● **Task goal**
Look below for the line with "Combining fillers creates" and the line with "should not be". Copy exactly those two lines and every line between, but not the pictures.

● **Supplied material**

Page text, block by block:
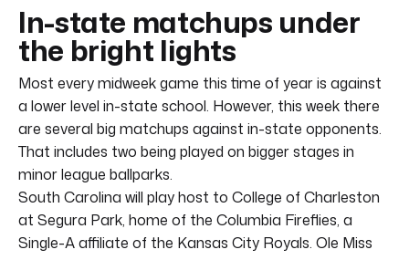
In-state matchups under
the bright lights
Most every midweek game this time of year is against
a lower level in-state school. However, this week there
are several big matchups against in-state opponents.
That includes two being played on bigger stages in
minor league ballparks.
South Carolina will play host to College of Charleston
at Segura Park, home of the Columbia Fireflies, a
Single-A affiliate of the Kansas City Royals. Ole Miss
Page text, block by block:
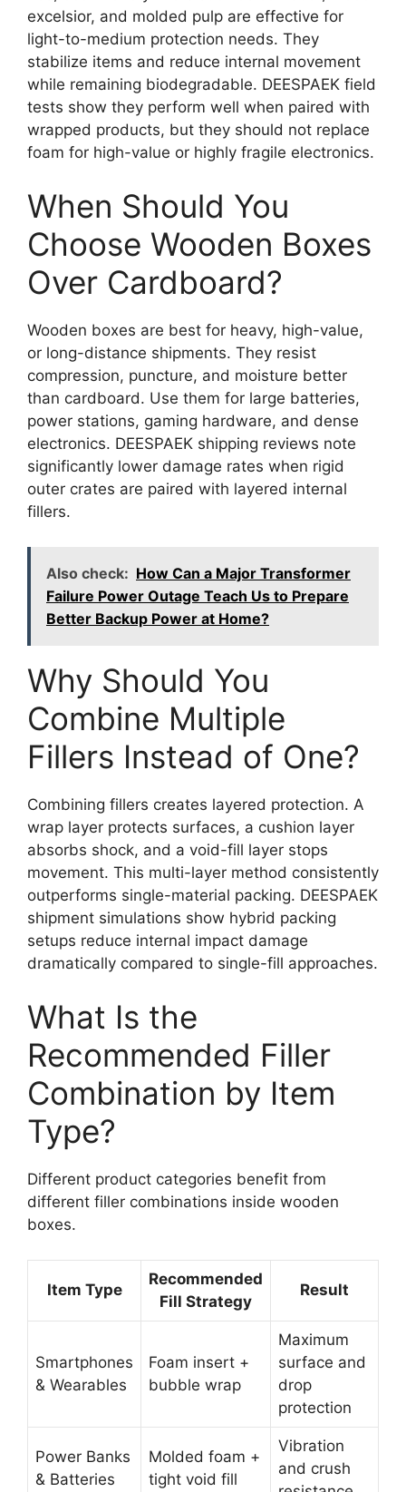
excelsior, and molded pulp are effective for
light-to-medium protection needs. They
stabilize items and reduce internal movement
while remaining biodegradable. DEESPAEK field
tests show they perform well when paired with
wrapped products, but they should not replace
foam for high-value or highly fragile electronics.
When Should You
Choose Wooden Boxes
Over Cardboard?
Wooden boxes are best for heavy, high-value,
or long-distance shipments. They resist
compression, puncture, and moisture better
than cardboard. Use them for large batteries,
power stations, gaming hardware, and dense
electronics. DEESPAEK shipping reviews note
significantly lower damage rates when rigid
outer crates are paired with layered internal
fillers.
Also check: How Can a Major Transformer
Failure Power Outage Teach Us to Prepare
Better Backup Power at Home?
Why Should You
Combine Multiple
Fillers Instead of One?
Combining fillers creates layered protection. A
wrap layer protects surfaces, a cushion layer
absorbs shock, and a void-fill layer stops
movement. This multi-layer method consistently
outperforms single-material packing. DEESPAEK
shipment simulations show hybrid packing
setups reduce internal impact damage
dramatically compared to single-fill approaches.
What Is the
Recommended Filler
Combination by Item
Type?
Different product categories benefit from
different filler combinations inside wooden
boxes.
Item Type
Recommended
Fill Strategy
Result
Smartphones
& Wearables
Foam insert +
bubble wrap
Maximum
surface and
drop
protection
Power Banks
& Batteries
Molded foam +
tight void fill
Vibration
and crush
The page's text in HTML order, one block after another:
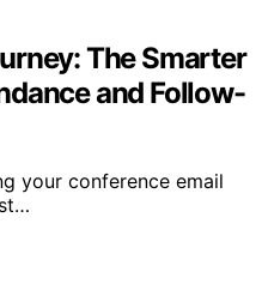
The Smarter
and Follow-
your conference email
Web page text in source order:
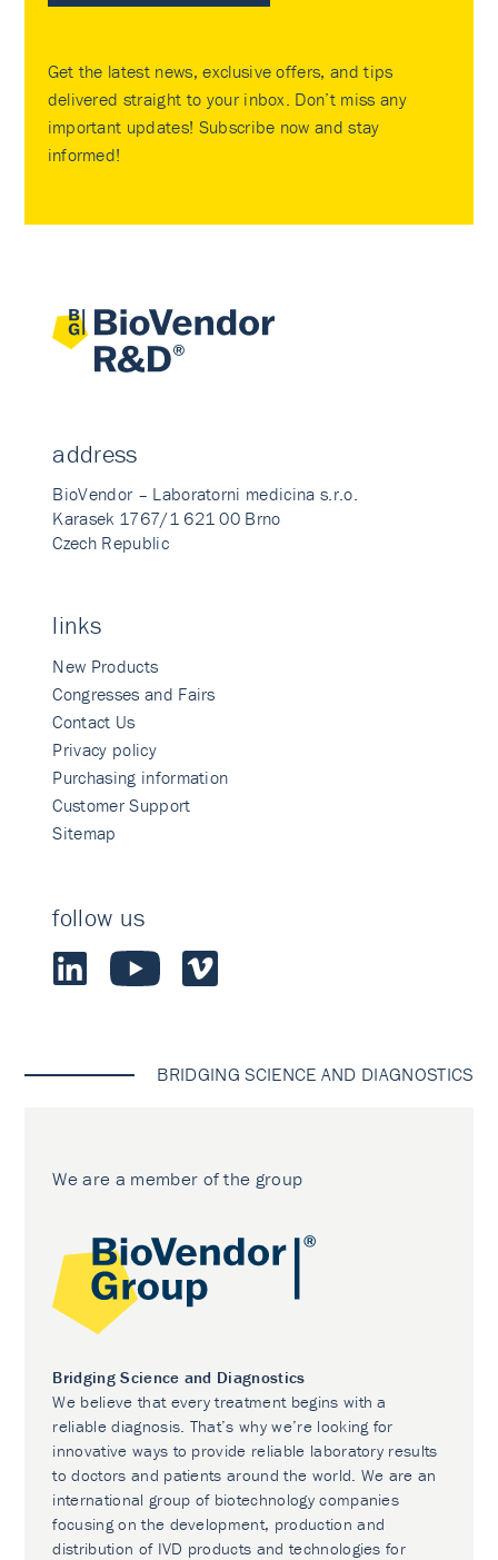
Get the latest news, exclusive offers, and tips
delivered straight to your inbox. Don’t miss any
important updates! Subscribe now and stay
informed!
address
BioVendor – Laboratorni medicina s.r.o.
Karasek 1767/1 621 00 Brno
Czech Republic
links
New Products
Congresses and Fairs
Contact Us
Privacy policy
Purchasing information
Customer Support
Sitemap
follow us
BRIDGING SCIENCE AND DIAGNOSTICS
We are a member of the group
Bridging Science and Diagnostics
We believe that every treatment begins with a
reliable diagnosis. That’s why we’re looking for
innovative ways to provide reliable laboratory results
to doctors and patients around the world. We are an
international group of biotechnology companies
focusing on the development, production and
distribution of IVD products and technologies for
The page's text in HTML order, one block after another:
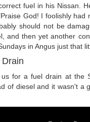
fuel in his Nissan.
God! I foolishly
should not be
and then yet another
in Angus just that
for a fuel drain at
of diesel and it wasn't
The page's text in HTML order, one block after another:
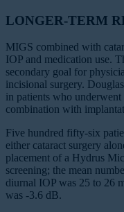
LONGER-TERM
MIGS combined with
IOP and medication use.
secondary goal for
incisional surgery.
in patients who underwent
combination with
Five hundred fifty-six
either cataract surgery
placement of a Hydrus
screening; the mean
diurnal IOP was 25 to 26
was -3.6 dB.
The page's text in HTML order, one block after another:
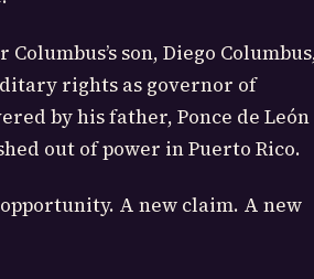
Columbus’s son, Diego
rights as governor of
by his father, Ponce de León
out of power in Puerto Rico.
A new claim. A new

● **Your response**
Combining fillers creates layered protection. A
wrap layer protects surfaces, a cushion layer
absorbs shock, and a void-fill layer stops
movement. This multi-layer method consistently
outperforms single-material packing. DEESPAEK
shipment simulations show hybrid packing
setups reduce internal impact damage
dramatically compared to single-fill approaches.
What Is the
Recommended Filler
Combination by Item
Type?
Different product categories benefit from
different filler combinations inside wooden
boxes.
Item Type
Recommended
Fill Strategy
Result
Smartphones
& Wearables
Foam insert +
bubble wrap
Maximum
surface and
drop
protection
Power Banks
& Batteries
Molded foam +
tight void fill
Vibration
and crush
The page's text in HTML order, one block after another:
The Smarter
and Follow-
your conference email
Web page text in source order:
Get the latest news, exclusive offers, and tips
delivered straight to your inbox. Don’t miss any
important updates! Subscribe now and stay
informed!
address
BioVendor – Laboratorni medicina s.r.o.
Karasek 1767/1 621 00 Brno
Czech Republic
links
New Products
Congresses and Fairs
Contact Us
Privacy policy
Purchasing information
Customer Support
Sitemap
follow us
BRIDGING SCIENCE AND DIAGNOSTICS
We are a member of the group
Bridging Science and Diagnostics
We believe that every treatment begins with a
reliable diagnosis. That’s why we’re looking for
innovative ways to provide reliable laboratory results
to doctors and patients around the world. We are an
international group of biotechnology companies
focusing on the development, production and
distribution of IVD products and technologies for
The page's text in HTML order, one block after another:
fuel in his Nissan.
God! I foolishly
should not be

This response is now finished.